(Records drawn from a dataset)
—————

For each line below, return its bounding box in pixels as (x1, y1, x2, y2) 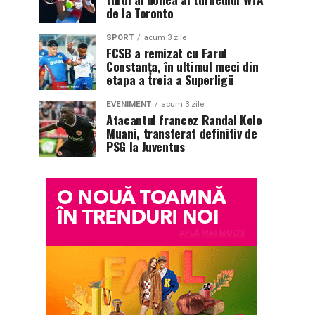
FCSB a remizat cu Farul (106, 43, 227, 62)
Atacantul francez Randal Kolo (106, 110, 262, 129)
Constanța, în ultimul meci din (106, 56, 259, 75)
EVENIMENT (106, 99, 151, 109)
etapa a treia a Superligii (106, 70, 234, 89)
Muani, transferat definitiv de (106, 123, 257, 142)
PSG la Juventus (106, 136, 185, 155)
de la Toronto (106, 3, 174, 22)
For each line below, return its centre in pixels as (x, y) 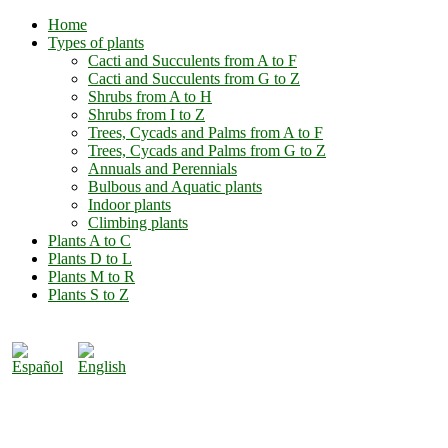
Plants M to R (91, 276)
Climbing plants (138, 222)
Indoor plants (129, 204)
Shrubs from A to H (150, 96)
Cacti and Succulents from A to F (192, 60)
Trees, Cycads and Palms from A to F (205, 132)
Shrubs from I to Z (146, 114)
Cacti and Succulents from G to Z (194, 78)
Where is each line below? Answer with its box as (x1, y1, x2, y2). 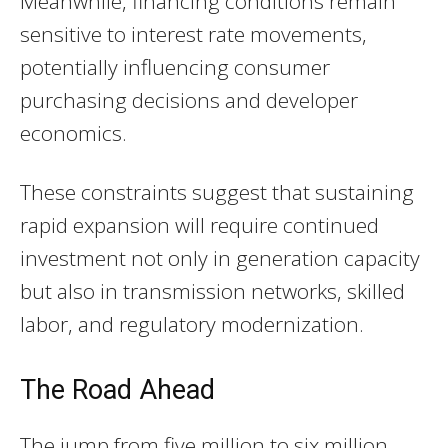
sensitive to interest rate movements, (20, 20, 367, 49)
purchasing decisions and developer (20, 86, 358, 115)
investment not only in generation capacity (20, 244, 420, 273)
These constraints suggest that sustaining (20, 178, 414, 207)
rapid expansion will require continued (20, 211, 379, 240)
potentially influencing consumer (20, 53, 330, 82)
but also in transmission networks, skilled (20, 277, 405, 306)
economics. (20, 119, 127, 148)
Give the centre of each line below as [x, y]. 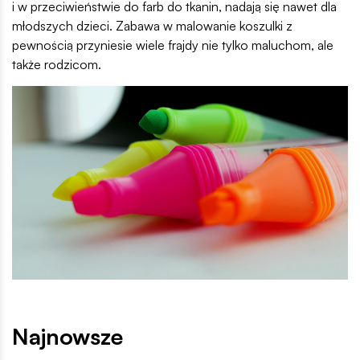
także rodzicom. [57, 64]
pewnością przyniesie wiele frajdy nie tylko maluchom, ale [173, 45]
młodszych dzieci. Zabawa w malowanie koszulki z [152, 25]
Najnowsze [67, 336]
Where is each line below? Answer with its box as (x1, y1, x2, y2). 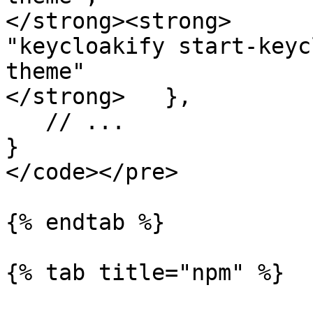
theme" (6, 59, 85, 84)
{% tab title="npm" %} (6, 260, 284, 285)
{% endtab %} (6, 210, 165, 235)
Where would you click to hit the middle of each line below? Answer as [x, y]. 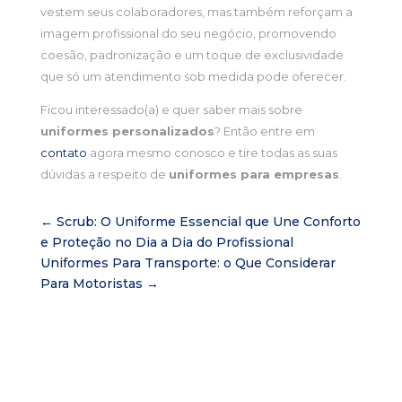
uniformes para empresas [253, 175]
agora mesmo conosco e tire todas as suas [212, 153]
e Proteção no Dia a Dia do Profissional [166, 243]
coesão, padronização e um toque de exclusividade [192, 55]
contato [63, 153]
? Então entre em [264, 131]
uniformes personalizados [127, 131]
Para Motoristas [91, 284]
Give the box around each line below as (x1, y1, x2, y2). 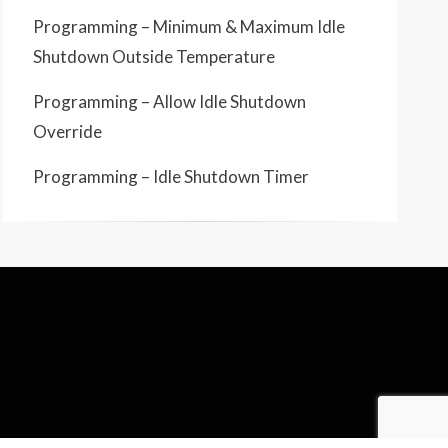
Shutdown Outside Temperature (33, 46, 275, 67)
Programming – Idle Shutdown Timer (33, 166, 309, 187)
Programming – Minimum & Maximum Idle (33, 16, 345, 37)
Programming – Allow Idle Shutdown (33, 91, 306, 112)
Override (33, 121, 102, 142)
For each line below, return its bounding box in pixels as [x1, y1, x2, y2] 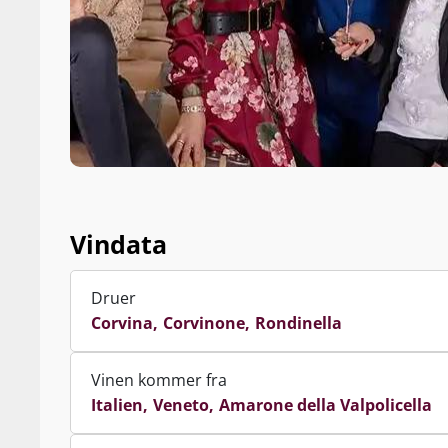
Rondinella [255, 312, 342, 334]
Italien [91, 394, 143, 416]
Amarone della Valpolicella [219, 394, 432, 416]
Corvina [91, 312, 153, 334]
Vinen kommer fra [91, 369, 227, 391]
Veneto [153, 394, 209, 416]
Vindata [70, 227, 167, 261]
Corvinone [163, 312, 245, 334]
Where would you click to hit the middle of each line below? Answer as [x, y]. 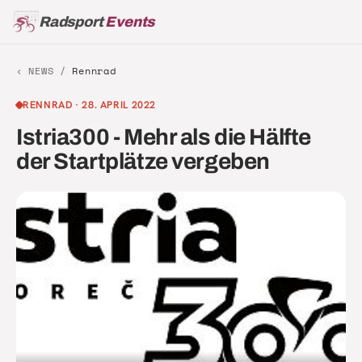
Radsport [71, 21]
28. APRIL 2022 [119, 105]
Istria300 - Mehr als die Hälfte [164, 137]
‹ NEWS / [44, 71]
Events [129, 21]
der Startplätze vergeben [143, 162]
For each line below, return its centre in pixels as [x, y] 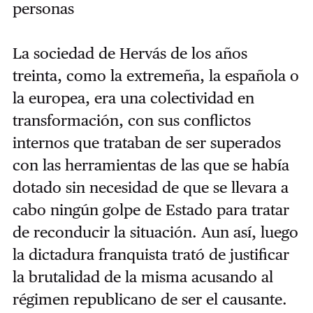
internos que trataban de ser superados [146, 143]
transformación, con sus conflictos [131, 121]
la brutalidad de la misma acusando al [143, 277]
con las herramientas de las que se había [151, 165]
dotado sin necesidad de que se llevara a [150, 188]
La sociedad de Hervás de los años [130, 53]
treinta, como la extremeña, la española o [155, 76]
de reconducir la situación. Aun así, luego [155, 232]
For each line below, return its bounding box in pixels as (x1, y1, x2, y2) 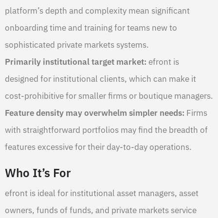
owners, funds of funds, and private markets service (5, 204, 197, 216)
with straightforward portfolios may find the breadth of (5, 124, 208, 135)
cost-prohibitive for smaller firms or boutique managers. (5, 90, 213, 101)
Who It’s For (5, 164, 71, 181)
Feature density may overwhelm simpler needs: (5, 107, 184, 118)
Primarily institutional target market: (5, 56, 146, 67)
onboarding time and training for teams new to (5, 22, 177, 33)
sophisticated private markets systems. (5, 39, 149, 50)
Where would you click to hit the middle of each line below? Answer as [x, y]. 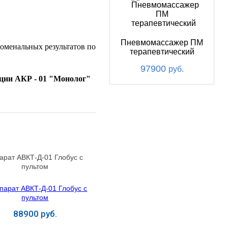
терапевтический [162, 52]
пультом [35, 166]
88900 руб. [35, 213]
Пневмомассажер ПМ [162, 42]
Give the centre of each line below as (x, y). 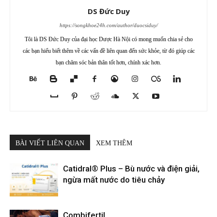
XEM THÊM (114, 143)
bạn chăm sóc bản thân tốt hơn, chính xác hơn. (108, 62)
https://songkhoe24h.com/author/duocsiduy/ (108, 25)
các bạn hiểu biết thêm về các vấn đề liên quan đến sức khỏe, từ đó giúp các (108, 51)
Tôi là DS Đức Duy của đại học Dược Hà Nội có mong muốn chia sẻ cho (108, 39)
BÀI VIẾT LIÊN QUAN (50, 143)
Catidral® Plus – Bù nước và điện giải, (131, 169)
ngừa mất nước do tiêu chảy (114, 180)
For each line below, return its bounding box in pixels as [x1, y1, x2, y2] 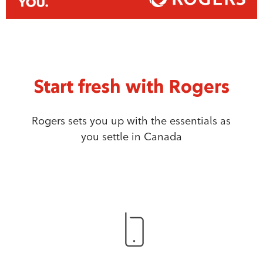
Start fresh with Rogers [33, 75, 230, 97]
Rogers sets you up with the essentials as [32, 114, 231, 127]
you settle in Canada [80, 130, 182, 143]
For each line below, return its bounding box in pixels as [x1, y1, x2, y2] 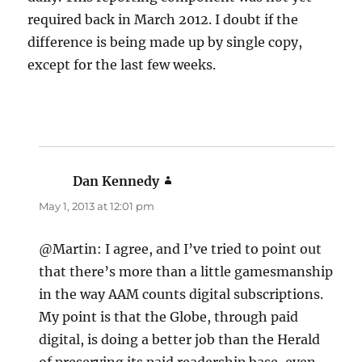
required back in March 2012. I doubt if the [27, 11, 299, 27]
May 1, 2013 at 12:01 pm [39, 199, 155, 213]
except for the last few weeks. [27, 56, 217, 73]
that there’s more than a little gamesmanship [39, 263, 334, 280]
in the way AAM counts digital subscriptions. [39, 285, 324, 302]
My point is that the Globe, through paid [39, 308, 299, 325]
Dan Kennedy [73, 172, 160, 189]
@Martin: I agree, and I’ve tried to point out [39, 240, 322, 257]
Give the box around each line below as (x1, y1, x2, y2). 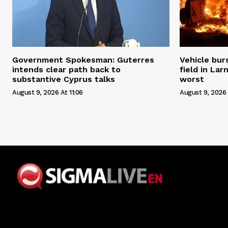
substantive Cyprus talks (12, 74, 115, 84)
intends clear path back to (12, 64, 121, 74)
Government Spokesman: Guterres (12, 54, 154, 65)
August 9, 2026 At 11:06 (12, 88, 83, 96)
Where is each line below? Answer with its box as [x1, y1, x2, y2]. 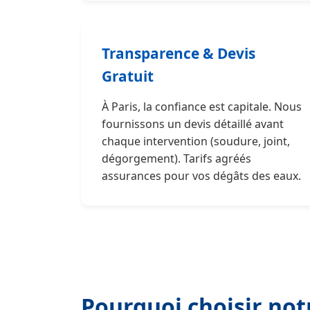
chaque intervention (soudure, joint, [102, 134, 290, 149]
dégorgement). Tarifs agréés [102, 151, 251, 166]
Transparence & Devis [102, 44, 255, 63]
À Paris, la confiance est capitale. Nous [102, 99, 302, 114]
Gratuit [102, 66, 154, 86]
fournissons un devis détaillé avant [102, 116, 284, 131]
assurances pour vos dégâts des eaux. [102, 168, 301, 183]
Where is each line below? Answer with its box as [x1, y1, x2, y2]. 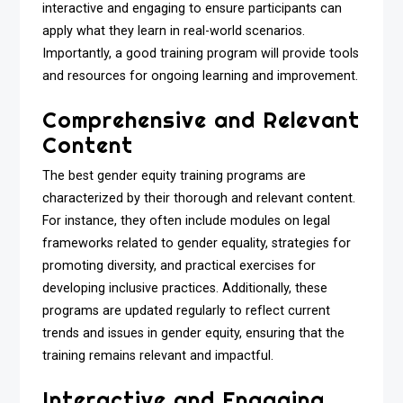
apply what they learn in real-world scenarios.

—————

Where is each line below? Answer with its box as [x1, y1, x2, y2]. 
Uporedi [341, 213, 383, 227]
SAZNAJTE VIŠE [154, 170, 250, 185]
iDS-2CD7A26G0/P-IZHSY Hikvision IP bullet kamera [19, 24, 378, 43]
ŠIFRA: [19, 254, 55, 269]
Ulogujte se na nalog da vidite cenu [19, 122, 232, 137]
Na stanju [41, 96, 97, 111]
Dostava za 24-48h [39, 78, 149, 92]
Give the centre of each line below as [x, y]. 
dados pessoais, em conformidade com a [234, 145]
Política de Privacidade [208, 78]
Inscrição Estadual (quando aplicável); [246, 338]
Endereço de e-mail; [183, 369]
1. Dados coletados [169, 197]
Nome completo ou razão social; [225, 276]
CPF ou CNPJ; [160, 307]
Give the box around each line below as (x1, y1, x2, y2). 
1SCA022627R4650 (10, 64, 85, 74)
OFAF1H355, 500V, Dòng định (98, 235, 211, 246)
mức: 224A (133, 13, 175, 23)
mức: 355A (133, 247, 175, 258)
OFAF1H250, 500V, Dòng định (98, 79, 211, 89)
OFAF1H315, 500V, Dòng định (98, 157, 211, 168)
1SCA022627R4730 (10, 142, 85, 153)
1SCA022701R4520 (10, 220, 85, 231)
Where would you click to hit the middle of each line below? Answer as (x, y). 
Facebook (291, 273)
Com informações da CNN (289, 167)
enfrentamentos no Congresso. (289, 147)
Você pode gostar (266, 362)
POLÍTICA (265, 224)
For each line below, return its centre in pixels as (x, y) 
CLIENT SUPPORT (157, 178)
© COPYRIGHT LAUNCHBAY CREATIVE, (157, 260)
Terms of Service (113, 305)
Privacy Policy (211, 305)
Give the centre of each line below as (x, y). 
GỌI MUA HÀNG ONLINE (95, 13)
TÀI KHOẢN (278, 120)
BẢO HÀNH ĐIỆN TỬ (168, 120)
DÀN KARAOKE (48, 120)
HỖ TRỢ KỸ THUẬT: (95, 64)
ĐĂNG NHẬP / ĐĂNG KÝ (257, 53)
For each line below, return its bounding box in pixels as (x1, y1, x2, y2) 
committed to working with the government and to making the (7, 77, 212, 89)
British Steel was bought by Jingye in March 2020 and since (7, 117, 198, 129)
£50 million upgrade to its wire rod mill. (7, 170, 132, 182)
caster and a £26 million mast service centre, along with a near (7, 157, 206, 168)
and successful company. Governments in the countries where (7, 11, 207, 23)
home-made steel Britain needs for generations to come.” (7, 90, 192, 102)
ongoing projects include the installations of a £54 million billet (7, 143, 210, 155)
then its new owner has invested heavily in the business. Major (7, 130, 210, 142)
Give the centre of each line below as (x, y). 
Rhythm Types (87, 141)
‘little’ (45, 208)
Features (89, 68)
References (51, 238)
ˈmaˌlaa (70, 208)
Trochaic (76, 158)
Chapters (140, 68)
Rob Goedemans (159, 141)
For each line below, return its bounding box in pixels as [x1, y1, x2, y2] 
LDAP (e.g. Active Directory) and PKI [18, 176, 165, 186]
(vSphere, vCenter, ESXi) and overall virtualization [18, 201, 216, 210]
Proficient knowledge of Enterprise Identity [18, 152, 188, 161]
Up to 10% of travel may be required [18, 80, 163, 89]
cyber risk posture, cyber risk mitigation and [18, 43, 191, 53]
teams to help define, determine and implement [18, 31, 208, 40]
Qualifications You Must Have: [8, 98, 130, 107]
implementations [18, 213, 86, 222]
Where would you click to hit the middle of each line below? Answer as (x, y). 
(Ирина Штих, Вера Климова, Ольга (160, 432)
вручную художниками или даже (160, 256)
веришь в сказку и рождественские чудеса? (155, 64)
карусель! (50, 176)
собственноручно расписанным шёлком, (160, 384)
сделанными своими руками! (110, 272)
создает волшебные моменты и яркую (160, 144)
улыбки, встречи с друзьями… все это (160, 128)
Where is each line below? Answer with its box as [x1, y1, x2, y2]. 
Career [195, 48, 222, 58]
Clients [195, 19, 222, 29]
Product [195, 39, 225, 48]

—————

Print, without alteration, only the lines above between the one holding "ŠIFRA: [19, 254, 55, 269]" and the one holding "POLÍTICA (265, 224)", inclusive.

Final answer —
ŠIFRA: [19, 254, 55, 269]
Ulogujte se na nalog da vidite cenu [19, 122, 232, 137]
Na stanju [41, 96, 97, 111]
Dostava za 24-48h [39, 78, 149, 92]
Give the centre of each line below as [x, y]. 
dados pessoais, em conformidade com a [234, 145]
Política de Privacidade [208, 78]
Inscrição Estadual (quando aplicável); [246, 338]
Endereço de e-mail; [183, 369]
1. Dados coletados [169, 197]
Nome completo ou razão social; [225, 276]
CPF ou CNPJ; [160, 307]
Give the box around each line below as (x1, y1, x2, y2). 
1SCA022627R4650 (10, 64, 85, 74)
OFAF1H355, 500V, Dòng định (98, 235, 211, 246)
mức: 224A (133, 13, 175, 23)
mức: 355A (133, 247, 175, 258)
OFAF1H250, 500V, Dòng định (98, 79, 211, 89)
OFAF1H315, 500V, Dòng định (98, 157, 211, 168)
1SCA022627R4730 (10, 142, 85, 153)
1SCA022701R4520 (10, 220, 85, 231)
Where would you click to hit the middle of each line below? Answer as (x, y). 
Facebook (291, 273)
Com informações da CNN (289, 167)
enfrentamentos no Congresso. (289, 147)
Você pode gostar (266, 362)
POLÍTICA (265, 224)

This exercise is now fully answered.